Besides the above, it the responsibility of parent organization of the library to take care of financial issues involving raising of funds, investing of funds, preparation and approval of budget and other finance related matters. The role of the library is to estimate its own financial requirements; preparation of  budget for its functions, activities, programmes; managing  and spending of  funds within the stipulated time frame; maintaining accounts and  preparation of financial statements and reports.

4.1 Principles of Financial Management

For accomplishing the library's mission to promote various services and activities in an effective manner, it is required that all library professionals and other  officials carefully manage financial resources in a prudent and cost-effective manner.  Accordingly, each official is responsible for adhering to the following principles and responsibilities:

a)    Effective control
b)    Simplicity
c)    Economy
d)    Regularity and farsightedness
e)    Flexibility

Let us know some details of these principles.

a)            Effective control

Financial activities in an organization work very well when they are controlled properly.
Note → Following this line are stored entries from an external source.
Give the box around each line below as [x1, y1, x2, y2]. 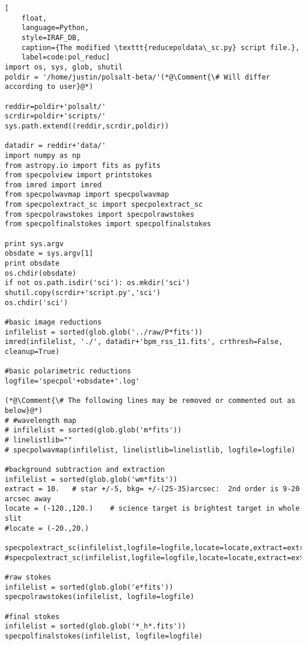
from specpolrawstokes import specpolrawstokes [5, 210, 195, 219]
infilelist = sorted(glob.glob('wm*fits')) [5, 475, 178, 484]
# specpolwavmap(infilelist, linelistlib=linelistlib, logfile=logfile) [5, 445, 295, 454]
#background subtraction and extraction [5, 465, 165, 474]
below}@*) [5, 406, 43, 415]
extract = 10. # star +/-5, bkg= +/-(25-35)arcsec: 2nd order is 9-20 [5, 485, 300, 494]
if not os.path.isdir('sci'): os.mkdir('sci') [5, 279, 190, 287]
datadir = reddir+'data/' [5, 141, 106, 150]
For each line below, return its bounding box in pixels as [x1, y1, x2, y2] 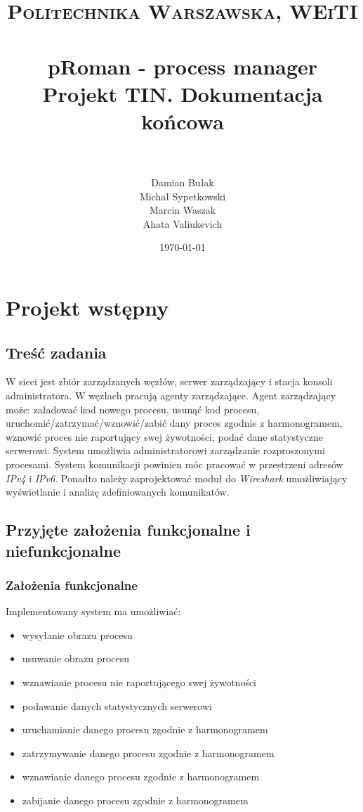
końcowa [141, 106, 224, 135]
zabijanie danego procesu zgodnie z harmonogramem [22, 792, 249, 807]
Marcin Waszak [149, 202, 216, 217]
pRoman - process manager [47, 51, 318, 80]
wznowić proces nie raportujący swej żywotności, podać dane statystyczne [6, 429, 323, 444]
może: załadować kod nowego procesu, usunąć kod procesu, [6, 401, 260, 416]
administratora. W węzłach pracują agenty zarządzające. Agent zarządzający [6, 388, 336, 403]
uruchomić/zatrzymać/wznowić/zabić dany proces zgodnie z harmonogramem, [6, 415, 343, 430]
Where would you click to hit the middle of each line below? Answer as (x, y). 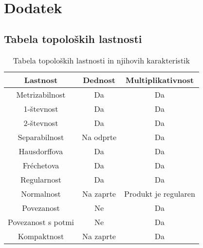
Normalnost (41, 193)
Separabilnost (41, 137)
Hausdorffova (41, 151)
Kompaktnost (41, 236)
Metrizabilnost (41, 94)
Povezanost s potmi (41, 222)
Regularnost (41, 179)
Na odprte (99, 137)
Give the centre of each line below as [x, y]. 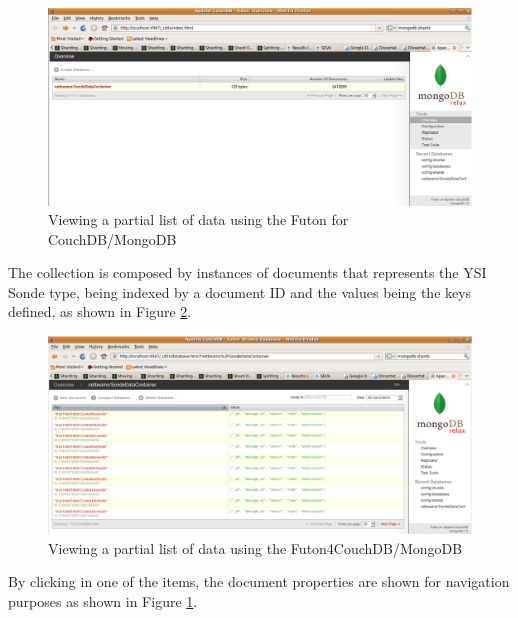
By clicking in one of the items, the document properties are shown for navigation [259, 581]
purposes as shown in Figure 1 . [103, 600]
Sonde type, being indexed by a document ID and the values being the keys [240, 291]
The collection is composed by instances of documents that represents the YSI [247, 272]
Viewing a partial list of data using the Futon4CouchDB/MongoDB [255, 547]
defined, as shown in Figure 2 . [100, 311]
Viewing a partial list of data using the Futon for [198, 219]
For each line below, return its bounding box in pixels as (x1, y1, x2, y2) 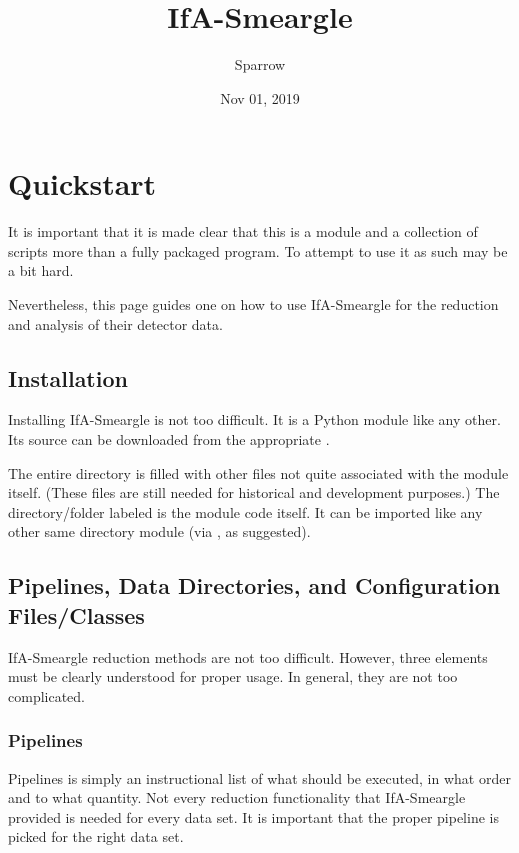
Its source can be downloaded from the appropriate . (8, 429, 330, 450)
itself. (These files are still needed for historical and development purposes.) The (8, 482, 500, 503)
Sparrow (234, 54, 286, 75)
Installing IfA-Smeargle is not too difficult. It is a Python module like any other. (8, 409, 501, 430)
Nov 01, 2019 (220, 87, 300, 108)
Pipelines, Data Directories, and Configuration (8, 570, 501, 601)
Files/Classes (8, 599, 145, 630)
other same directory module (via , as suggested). (8, 521, 311, 542)
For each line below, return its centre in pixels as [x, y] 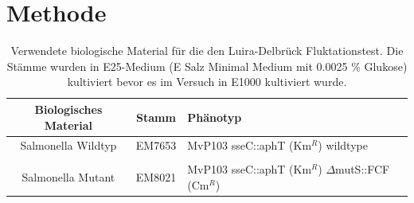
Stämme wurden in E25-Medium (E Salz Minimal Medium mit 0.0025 [177, 66]
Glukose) [386, 66]
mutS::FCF [363, 169]
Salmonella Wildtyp [68, 145]
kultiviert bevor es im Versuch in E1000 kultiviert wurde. [207, 82]
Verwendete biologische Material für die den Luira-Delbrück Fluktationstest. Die [207, 51]
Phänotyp [215, 117]
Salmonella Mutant [68, 177]
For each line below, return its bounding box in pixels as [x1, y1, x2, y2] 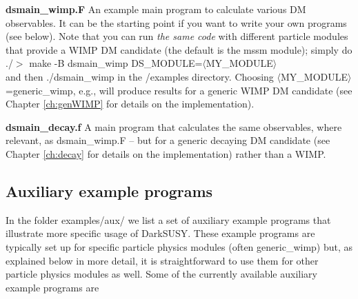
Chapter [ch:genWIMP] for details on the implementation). [6, 96, 255, 111]
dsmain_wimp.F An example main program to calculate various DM [6, 2, 306, 16]
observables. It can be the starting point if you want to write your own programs [6, 15, 347, 30]
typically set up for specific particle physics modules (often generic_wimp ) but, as [6, 239, 353, 254]
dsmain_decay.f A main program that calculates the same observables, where [6, 119, 342, 134]
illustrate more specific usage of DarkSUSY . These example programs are [6, 226, 315, 240]
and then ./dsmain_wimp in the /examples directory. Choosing [6, 69, 274, 83]
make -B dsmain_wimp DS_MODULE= [29, 56, 203, 70]
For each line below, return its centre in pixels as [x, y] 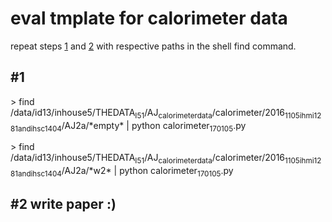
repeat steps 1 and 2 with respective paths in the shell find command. [153, 46]
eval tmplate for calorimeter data [149, 18]
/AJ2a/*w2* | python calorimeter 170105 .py [147, 172]
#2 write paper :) [63, 204]
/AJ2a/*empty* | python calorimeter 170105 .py [154, 126]
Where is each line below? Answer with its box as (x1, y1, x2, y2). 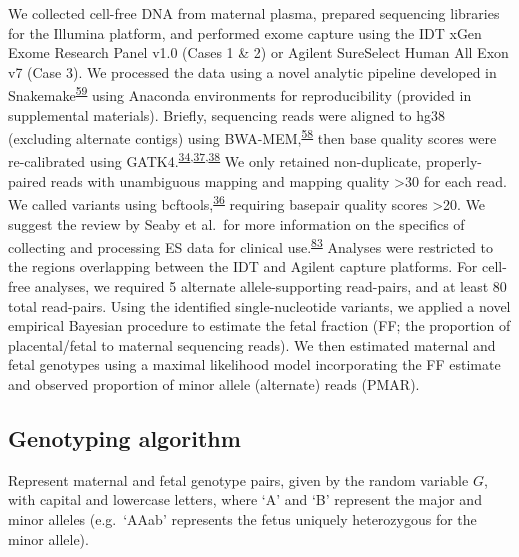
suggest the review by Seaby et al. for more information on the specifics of (8, 213, 465, 234)
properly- (425, 151, 483, 172)
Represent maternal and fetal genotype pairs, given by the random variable (8, 469, 469, 490)
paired (8, 170, 47, 191)
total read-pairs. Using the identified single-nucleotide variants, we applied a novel (8, 295, 511, 316)
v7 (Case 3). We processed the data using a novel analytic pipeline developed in (8, 61, 497, 82)
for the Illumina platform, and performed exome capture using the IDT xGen (8, 22, 482, 43)
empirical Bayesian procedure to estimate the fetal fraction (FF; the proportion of (8, 315, 511, 336)
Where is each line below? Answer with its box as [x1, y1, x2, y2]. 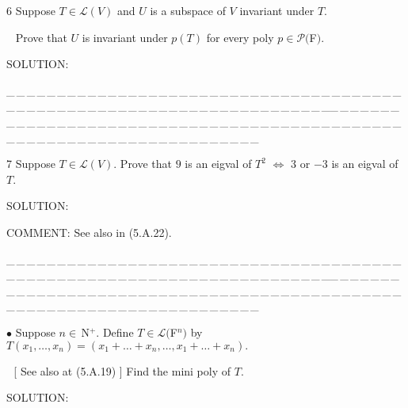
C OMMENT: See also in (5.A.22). [6, 223, 172, 240]
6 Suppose [6, 2, 55, 18]
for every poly [206, 29, 274, 45]
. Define [96, 323, 134, 340]
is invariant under [82, 29, 168, 45]
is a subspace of [150, 2, 226, 18]
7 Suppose [6, 155, 55, 172]
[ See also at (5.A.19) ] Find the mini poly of [13, 362, 231, 379]
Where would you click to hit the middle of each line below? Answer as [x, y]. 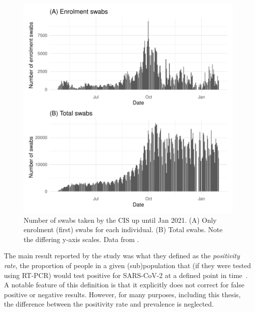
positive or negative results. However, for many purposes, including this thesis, [122, 294]
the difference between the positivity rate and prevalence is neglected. [109, 304]
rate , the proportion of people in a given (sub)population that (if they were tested [127, 265]
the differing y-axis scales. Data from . [81, 239]
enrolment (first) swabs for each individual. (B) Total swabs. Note [123, 229]
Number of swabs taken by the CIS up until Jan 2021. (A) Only [120, 220]
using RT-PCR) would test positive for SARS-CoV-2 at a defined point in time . [126, 275]
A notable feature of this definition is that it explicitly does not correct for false [124, 285]
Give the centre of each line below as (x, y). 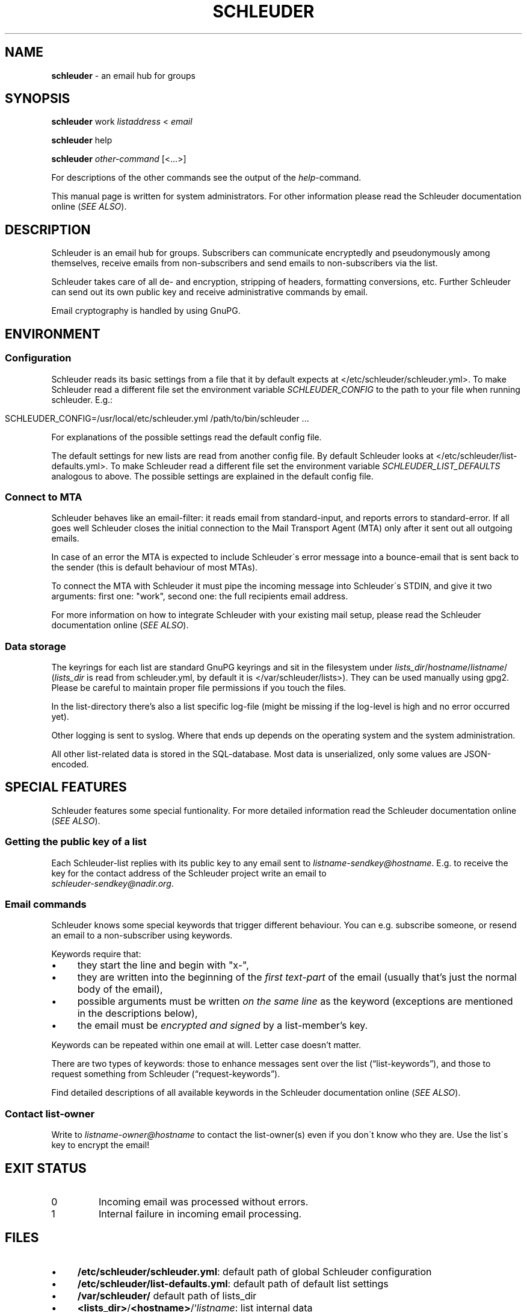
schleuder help (82, 140)
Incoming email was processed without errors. (203, 1201)
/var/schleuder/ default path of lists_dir (167, 1295)
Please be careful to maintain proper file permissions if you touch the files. (199, 688)
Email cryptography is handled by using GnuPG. (146, 311)
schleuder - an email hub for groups (123, 75)
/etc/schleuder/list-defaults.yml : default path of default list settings (233, 1283)
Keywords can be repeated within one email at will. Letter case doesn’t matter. (206, 1045)
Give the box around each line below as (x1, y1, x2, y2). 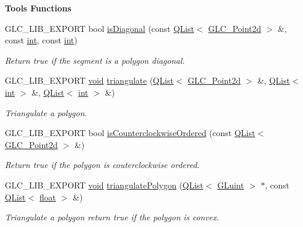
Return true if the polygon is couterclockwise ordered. (5, 158, 200, 171)
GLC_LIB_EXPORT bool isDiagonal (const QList (5, 22, 194, 34)
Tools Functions (5, 2, 72, 14)
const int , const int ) (5, 34, 78, 46)
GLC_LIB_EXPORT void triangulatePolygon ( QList (5, 178, 204, 191)
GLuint (217, 178, 244, 191)
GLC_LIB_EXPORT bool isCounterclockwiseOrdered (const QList (5, 126, 256, 139)
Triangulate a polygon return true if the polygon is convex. (5, 211, 219, 223)
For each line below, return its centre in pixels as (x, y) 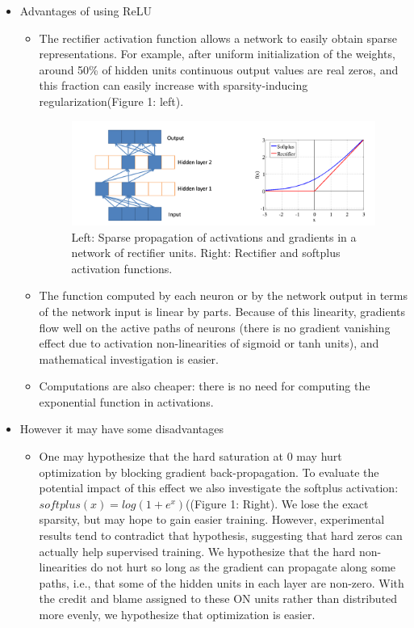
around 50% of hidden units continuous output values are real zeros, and (219, 69)
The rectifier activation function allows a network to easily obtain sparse (218, 38)
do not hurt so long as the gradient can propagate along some (243, 567)
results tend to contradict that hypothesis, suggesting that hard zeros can (221, 535)
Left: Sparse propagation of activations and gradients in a (214, 236)
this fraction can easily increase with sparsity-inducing (174, 85)
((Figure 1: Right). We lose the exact (277, 503)
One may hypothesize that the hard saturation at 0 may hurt (190, 456)
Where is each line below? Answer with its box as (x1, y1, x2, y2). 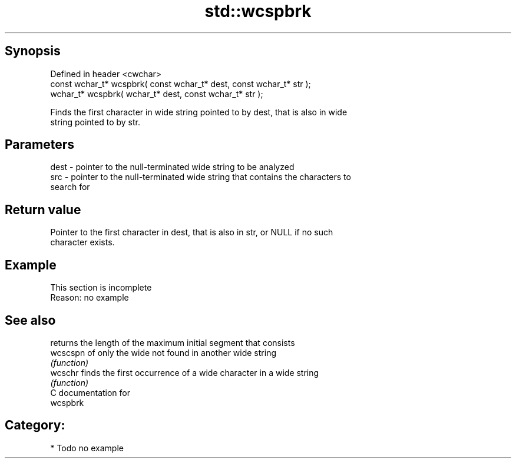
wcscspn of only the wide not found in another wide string (50, 347, 276, 358)
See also (5, 312, 56, 328)
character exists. (50, 237, 115, 248)
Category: (5, 418, 65, 433)
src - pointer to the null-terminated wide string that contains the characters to (50, 172, 351, 182)
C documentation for (50, 387, 131, 398)
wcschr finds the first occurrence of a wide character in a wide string (50, 367, 319, 378)
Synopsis (5, 44, 61, 59)
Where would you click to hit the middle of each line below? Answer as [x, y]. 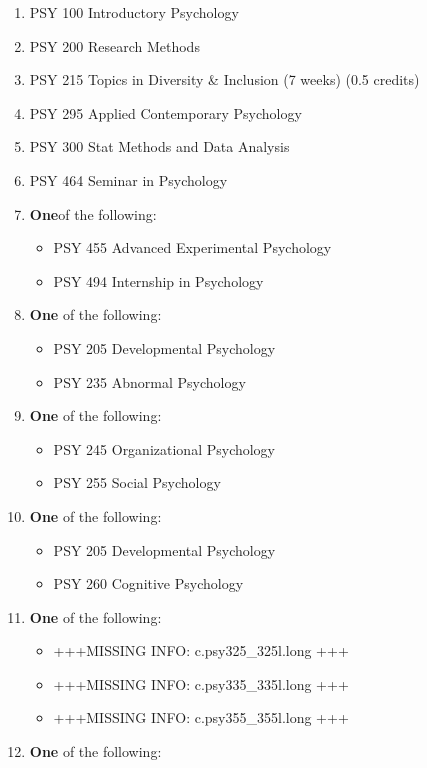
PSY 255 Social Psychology [137, 482]
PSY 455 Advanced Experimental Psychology [192, 247]
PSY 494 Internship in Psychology [158, 280]
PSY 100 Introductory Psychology [134, 12]
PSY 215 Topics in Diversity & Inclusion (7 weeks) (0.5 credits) [224, 79]
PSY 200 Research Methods [114, 45]
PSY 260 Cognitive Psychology [148, 583]
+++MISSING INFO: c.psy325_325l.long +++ [201, 650]
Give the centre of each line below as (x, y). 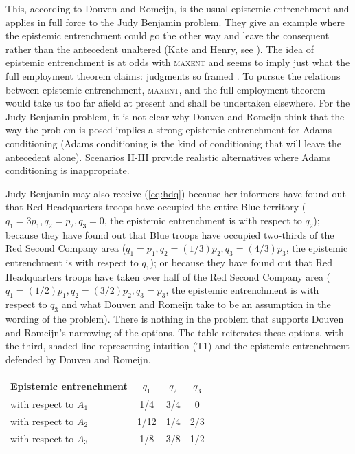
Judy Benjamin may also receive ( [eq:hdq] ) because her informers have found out (176, 193)
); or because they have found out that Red (241, 262)
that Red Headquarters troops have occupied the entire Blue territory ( (156, 207)
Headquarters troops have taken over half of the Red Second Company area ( (168, 276)
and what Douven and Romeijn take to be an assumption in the (196, 304)
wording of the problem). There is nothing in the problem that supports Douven (175, 319)
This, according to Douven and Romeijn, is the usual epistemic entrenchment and (177, 8)
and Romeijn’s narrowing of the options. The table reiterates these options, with (175, 332)
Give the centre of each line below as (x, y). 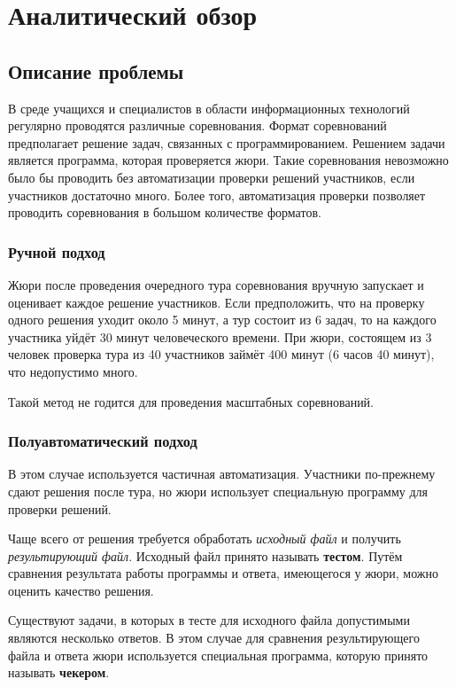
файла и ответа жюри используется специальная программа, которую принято (218, 655)
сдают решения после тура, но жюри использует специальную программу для (218, 491)
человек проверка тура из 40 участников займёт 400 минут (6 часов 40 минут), (221, 354)
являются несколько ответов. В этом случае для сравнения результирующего (214, 638)
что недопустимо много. (73, 371)
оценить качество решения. (81, 590)
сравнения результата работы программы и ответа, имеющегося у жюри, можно (224, 573)
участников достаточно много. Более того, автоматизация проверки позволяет (217, 195)

The finance should be controlled in a simple manner with proper economy, minimum of wastage, proper channelisation of resources and achieving the maximum with minimum of resources.

b)            Simplicity

As simplicity leads to economy and efficiency, the various financial procedures should be minimum, simple and easy to operated.

c)            Economy

As in all other activities, in financial matters too economy should be exercised to the maximum extent possible by taking precautions to avoid unnecessary expenditure, duplication of efforts/activities and wasteful use of resources.. But it is to be remembered here that economy should not be at the cost of efficiency.

d)            Regularity and farsightedness 

Funds must be expended in accordance with the relevant policies, rules and regulations of the organization and its parent body. Actual financial results must be compared to the budget on a regular basis to ensure that transactions are reasonable, accurate and adequately reported and that unnecessary costs are being avoided. When actual financial results vary significantly from the budget, library officials must determine the cause, evaluate the activity and take suitable corrective action.
Also essential is sticking to the time schedules especially with regard to preparation of budget, subscription of journals, etc. The information professionals should also project future requirements besides the present requirements of the information organization.

e)            Flexibility
With the framework of financial rules and procedures, flexibility should be exercised. Financial rules can be made flexible keeping in view the emergent nature or crisis situation of a particular activity and making adjustments according to circumstances. Besides the above, when time is short for utilizing  and funds are in excess, they may be diverted to certain type of useful collection or may be for some latest equipment. But all this has to be with proper approval of authorities.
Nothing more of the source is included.